Records drawn from a dataset
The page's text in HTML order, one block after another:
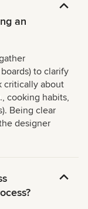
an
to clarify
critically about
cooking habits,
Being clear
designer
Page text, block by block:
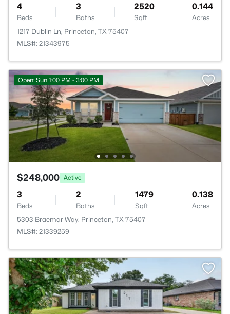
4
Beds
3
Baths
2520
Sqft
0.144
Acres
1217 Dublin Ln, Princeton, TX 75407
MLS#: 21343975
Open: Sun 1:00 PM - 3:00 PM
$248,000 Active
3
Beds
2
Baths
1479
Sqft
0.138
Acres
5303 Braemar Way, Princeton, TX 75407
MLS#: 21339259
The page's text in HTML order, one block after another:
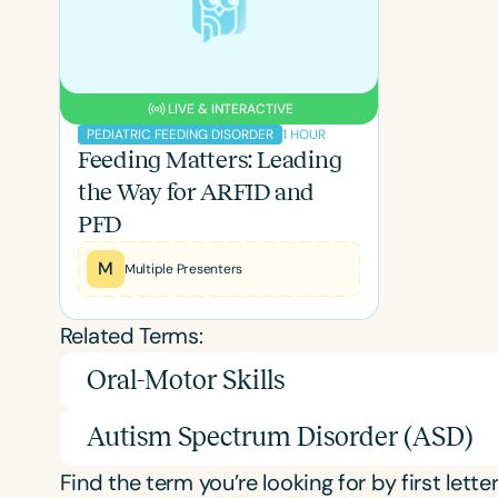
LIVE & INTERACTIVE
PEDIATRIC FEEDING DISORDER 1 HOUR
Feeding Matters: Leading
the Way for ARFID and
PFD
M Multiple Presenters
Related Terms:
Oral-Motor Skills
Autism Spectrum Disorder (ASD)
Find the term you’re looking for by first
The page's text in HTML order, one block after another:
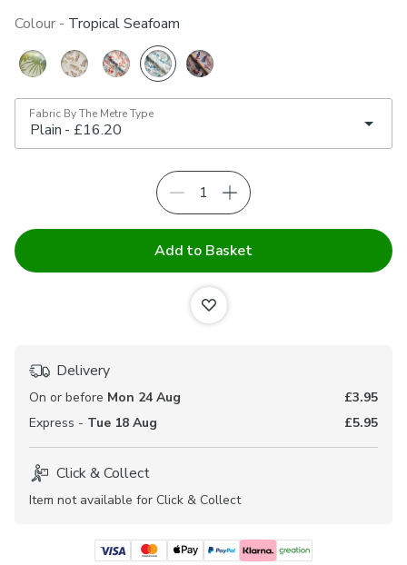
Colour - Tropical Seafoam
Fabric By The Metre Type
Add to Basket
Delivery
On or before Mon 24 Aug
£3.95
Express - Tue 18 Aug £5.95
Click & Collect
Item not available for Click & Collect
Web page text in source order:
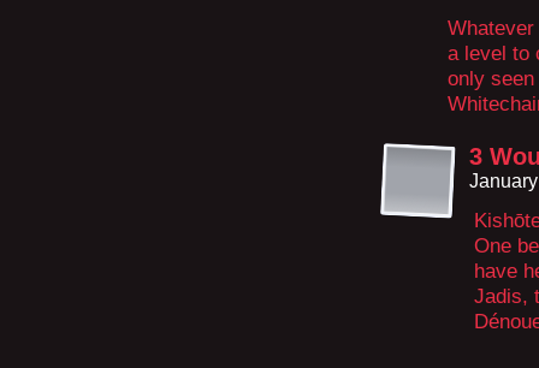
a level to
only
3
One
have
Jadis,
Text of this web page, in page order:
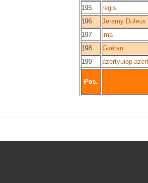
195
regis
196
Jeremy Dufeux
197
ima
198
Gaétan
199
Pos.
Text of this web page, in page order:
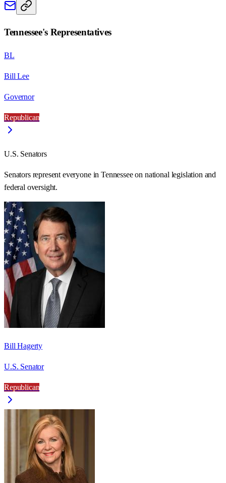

_YOUR GOAL_
In the entries above, find the line containing "Web page text". Transcribe it and every later line to the end, exactly, and leave out the pictures.

_ANSWER TO THIS PROBLEM_
Web page text in source order:
a level to
only
3
One
have
Jadis,
Text of this web page, in page order:
195
regis
196
Jeremy Dufeux
197
ima
198
Gaétan
199
Pos.
Text of this web page, in page order:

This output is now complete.